> [Input records]
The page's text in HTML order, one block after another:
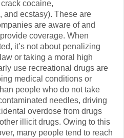
cocaine,
and ecstasy). These are
are aware of and
coverage. When
it’s not about penalizing
or taking a moral high
use recreational drugs are
medical conditions or
people who do not take
needles, driving
overdose from drugs
illicit drugs. Owing to this
many people tend to reach
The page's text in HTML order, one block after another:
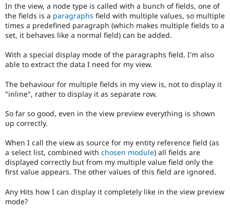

> [Exercise] Would you output all of the entries above exactly, keeping the pictures out?

> [Solution to this task]
The page's text in HTML order, one block after another:
cocaine,
and ecstasy). These are
are aware of and
coverage. When
it’s not about penalizing
or taking a moral high
use recreational drugs are
medical conditions or
people who do not take
needles, driving
overdose from drugs
illicit drugs. Owing to this
many people tend to reach
The page's text in HTML order, one block after another:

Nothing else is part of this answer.